Activity ::
Check each line of the records below and collect those that include the word "services".

Information ::
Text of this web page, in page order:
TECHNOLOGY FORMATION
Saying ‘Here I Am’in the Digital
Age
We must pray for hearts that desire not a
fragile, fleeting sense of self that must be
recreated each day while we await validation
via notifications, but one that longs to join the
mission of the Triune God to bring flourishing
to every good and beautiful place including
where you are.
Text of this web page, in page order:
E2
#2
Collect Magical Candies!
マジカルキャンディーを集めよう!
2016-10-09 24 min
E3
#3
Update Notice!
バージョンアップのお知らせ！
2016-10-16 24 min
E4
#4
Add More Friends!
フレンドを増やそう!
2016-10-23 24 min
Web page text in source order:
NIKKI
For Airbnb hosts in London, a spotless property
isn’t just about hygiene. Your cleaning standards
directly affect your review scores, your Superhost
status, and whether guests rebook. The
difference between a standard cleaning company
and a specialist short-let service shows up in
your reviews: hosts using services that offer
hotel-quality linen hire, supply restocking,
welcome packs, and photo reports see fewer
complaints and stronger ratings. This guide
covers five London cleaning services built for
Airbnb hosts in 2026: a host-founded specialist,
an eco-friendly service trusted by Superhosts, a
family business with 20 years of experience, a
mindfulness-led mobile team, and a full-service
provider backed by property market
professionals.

Solution for this task ::
your reviews: hosts using services that offer
covers five London cleaning services built for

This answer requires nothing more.